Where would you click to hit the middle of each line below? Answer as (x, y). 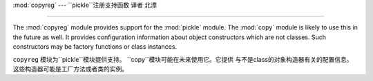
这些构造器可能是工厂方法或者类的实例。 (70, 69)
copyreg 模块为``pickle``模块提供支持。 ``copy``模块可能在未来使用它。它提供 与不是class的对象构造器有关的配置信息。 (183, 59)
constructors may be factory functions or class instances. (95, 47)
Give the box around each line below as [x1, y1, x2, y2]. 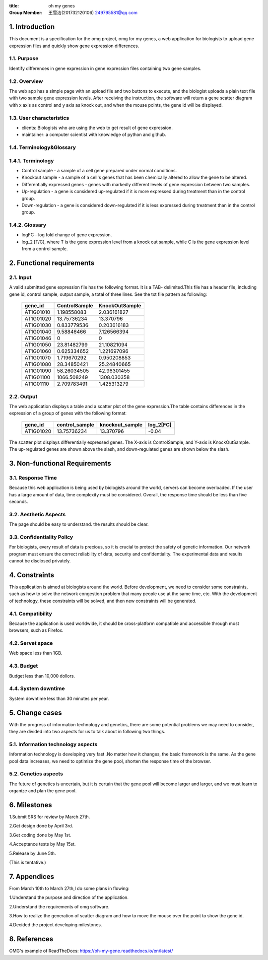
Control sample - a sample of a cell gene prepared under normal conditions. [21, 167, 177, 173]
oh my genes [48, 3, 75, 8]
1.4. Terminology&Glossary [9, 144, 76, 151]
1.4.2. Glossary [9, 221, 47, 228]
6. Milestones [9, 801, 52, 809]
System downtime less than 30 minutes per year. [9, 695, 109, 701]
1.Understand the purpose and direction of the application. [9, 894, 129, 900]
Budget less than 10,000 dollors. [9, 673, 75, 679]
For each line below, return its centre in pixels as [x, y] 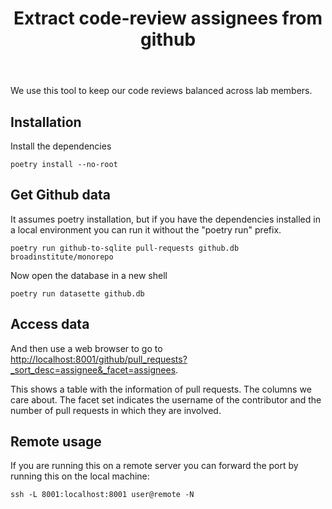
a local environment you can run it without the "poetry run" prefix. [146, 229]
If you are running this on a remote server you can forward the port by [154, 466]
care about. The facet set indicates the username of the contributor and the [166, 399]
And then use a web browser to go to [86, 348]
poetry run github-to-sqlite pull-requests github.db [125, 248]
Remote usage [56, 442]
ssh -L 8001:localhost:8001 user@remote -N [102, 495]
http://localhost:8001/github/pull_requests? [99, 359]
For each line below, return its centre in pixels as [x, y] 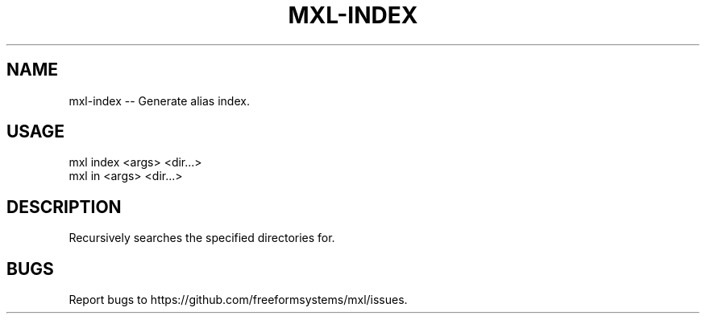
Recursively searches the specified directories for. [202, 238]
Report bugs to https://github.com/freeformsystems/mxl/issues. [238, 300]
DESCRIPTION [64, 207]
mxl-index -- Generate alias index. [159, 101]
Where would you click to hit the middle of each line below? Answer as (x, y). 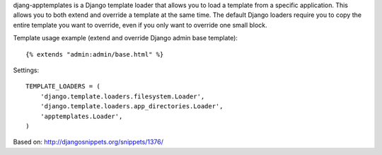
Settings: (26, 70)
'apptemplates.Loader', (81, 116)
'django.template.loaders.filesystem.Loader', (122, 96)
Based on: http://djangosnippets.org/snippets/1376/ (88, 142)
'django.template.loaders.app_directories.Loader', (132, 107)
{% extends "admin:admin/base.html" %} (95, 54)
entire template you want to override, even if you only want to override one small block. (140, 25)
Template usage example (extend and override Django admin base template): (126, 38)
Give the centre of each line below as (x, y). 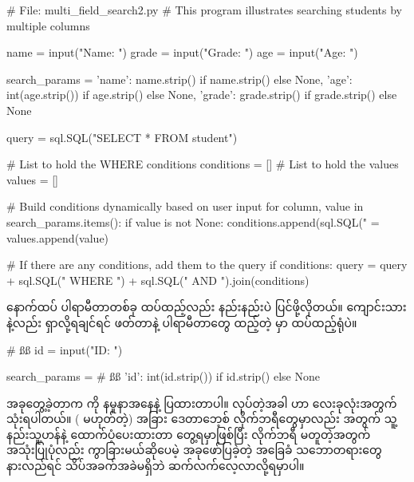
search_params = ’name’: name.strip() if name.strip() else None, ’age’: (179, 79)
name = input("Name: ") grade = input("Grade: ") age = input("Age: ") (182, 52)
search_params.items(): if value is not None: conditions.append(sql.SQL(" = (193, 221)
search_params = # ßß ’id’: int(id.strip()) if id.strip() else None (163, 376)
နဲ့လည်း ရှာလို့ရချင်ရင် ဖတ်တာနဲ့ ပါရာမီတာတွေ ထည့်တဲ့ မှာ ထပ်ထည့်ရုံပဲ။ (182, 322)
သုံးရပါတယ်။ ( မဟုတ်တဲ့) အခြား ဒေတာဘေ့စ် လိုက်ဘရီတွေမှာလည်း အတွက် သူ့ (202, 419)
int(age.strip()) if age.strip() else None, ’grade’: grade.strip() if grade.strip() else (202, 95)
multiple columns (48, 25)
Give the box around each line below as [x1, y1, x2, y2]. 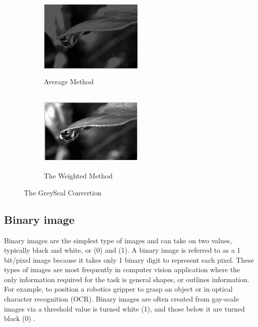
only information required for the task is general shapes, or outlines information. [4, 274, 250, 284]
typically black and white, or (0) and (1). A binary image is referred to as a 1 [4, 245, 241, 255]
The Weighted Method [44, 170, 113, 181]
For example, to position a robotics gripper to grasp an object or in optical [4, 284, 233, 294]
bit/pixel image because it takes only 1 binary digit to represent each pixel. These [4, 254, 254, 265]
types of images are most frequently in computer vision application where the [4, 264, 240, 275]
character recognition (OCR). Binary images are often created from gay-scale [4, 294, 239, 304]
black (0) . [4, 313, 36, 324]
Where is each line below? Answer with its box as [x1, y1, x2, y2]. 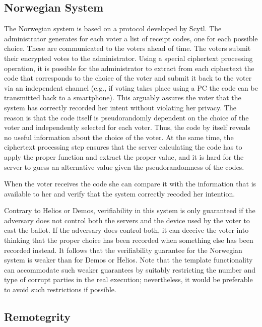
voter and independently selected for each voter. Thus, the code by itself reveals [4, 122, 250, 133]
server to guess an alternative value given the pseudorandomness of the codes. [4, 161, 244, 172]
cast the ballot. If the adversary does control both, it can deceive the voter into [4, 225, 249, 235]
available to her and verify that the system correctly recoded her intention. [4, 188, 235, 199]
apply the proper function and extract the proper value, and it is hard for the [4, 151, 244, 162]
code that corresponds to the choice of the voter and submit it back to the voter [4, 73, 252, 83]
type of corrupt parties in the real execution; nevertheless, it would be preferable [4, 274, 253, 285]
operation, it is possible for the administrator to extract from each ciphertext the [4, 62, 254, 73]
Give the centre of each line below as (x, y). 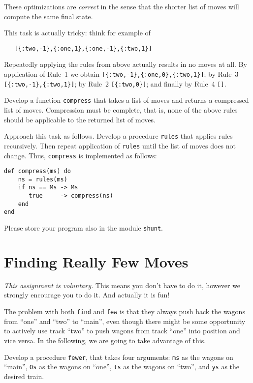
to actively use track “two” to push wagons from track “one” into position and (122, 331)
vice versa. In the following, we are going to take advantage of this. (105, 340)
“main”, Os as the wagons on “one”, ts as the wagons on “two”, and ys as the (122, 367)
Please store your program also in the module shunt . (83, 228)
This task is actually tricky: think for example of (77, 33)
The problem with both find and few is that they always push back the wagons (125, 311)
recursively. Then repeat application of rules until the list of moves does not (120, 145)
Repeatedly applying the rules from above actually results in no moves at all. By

────────────────────────────────────────

— Task —
Transcribe all entries above exactly. Omit the pictures.

— Exercise output —
Where would you click to hit the middle of each line below? Answer as (x, y). 
这些构造器可能是工厂方法或者类的实例。 (70, 69)
copyreg 模块为``pickle``模块提供支持。 ``copy``模块可能在未来使用它。它提供 与不是class的对象构造器有关的配置信息。 (183, 59)
constructors may be factory functions or class instances. (95, 47)
Give the box around each line below as [x1, y1, x2, y2]. 
Control sample - a sample of a cell gene prepared under normal conditions. [21, 167, 177, 173]
oh my genes [48, 3, 75, 8]
1.4. Terminology&Glossary [9, 144, 76, 151]
1.4.2. Glossary [9, 221, 47, 228]
6. Milestones [9, 801, 52, 809]
System downtime less than 30 minutes per year. [9, 695, 109, 701]
1.Understand the purpose and direction of the application. [9, 894, 129, 900]
Budget less than 10,000 dollors. [9, 673, 75, 679]
For each line below, return its centre in pixels as [x, y] 
a local environment you can run it without the "poetry run" prefix. [146, 229]
If you are running this on a remote server you can forward the port by [154, 466]
care about. The facet set indicates the username of the contributor and the [166, 399]
And then use a web browser to go to [86, 348]
poetry run github-to-sqlite pull-requests github.db [125, 248]
Remote usage [56, 442]
ssh -L 8001:localhost:8001 user@remote -N [102, 495]
http://localhost:8001/github/pull_requests? [99, 359]
For each line below, return its centre in pixels as [x, y] 
Recursively searches the specified directories for. [202, 238]
Report bugs to https://github.com/freeformsystems/mxl/issues. [238, 300]
DESCRIPTION [64, 207]
mxl-index -- Generate alias index. [159, 101]
Where would you click to hit the middle of each line below? Answer as (x, y). 
Settings: (26, 70)
'apptemplates.Loader', (81, 116)
'django.template.loaders.filesystem.Loader', (122, 96)
Based on: http://djangosnippets.org/snippets/1376/ (88, 142)
'django.template.loaders.app_directories.Loader', (132, 107)
{% extends "admin:admin/base.html" %} (95, 54)
entire template you want to override, even if you only want to override one small block. (140, 25)
Template usage example (extend and override Django admin base template): (126, 38)
Give the centre of each line below as (x, y). 
search_params = ’name’: name.strip() if name.strip() else None, ’age’: (179, 79)
name = input("Name: ") grade = input("Grade: ") age = input("Age: ") (182, 52)
search_params.items(): if value is not None: conditions.append(sql.SQL(" = (193, 221)
search_params = # ßß ’id’: int(id.strip()) if id.strip() else None (163, 376)
နဲ့လည်း ရှာလို့ရချင်ရင် ဖတ်တာနဲ့ ပါရာမီတာတွေ ထည့်တဲ့ မှာ ထပ်ထည့်ရုံပဲ။ (182, 322)
သုံးရပါတယ်။ ( မဟုတ်တဲ့) အခြား ဒေတာဘေ့စ် လိုက်ဘရီတွေမှာလည်း အတွက် သူ့ (202, 419)
int(age.strip()) if age.strip() else None, ’grade’: grade.strip() if grade.strip() else (202, 95)
multiple columns (48, 25)
Give the box around each line below as [x1, y1, x2, y2]. 
only information required for the task is general shapes, or outlines information. [4, 274, 250, 284]
typically black and white, or (0) and (1). A binary image is referred to as a 1 [4, 245, 241, 255]
The Weighted Method [44, 170, 113, 181]
For example, to position a robotics gripper to grasp an object or in optical [4, 284, 233, 294]
bit/pixel image because it takes only 1 binary digit to represent each pixel. These [4, 254, 254, 265]
types of images are most frequently in computer vision application where the [4, 264, 240, 275]
character recognition (OCR). Binary images are often created from gay-scale [4, 294, 239, 304]
black (0) . [4, 313, 36, 324]
Where is each line below? Answer with its box as [x1, y1, x2, y2]. 
voter and independently selected for each voter. Thus, the code by itself reveals [4, 122, 250, 133]
server to guess an alternative value given the pseudorandomness of the codes. [4, 161, 244, 172]
cast the ballot. If the adversary does control both, it can deceive the voter into [4, 225, 249, 235]
available to her and verify that the system correctly recoded her intention. [4, 188, 235, 199]
apply the proper function and extract the proper value, and it is hard for the [4, 151, 244, 162]
code that corresponds to the choice of the voter and submit it back to the voter [4, 73, 252, 83]
type of corrupt parties in the real execution; nevertheless, it would be preferable [4, 274, 253, 285]
operation, it is possible for the administrator to extract from each ciphertext the [4, 62, 254, 73]
Give the centre of each line below as (x, y). 
to actively use track “two” to push wagons from track “one” into position and (122, 331)
vice versa. In the following, we are going to take advantage of this. (105, 340)
“main”, Os as the wagons on “one”, ts as the wagons on “two”, and ys as the (122, 367)
Please store your program also in the module shunt . (83, 228)
This task is actually tricky: think for example of (77, 33)
The problem with both find and few is that they always push back the wagons (125, 311)
recursively. Then repeat application of rules until the list of moves does not (120, 145)
Repeatedly applying the rules from above actually results in no moves at all. By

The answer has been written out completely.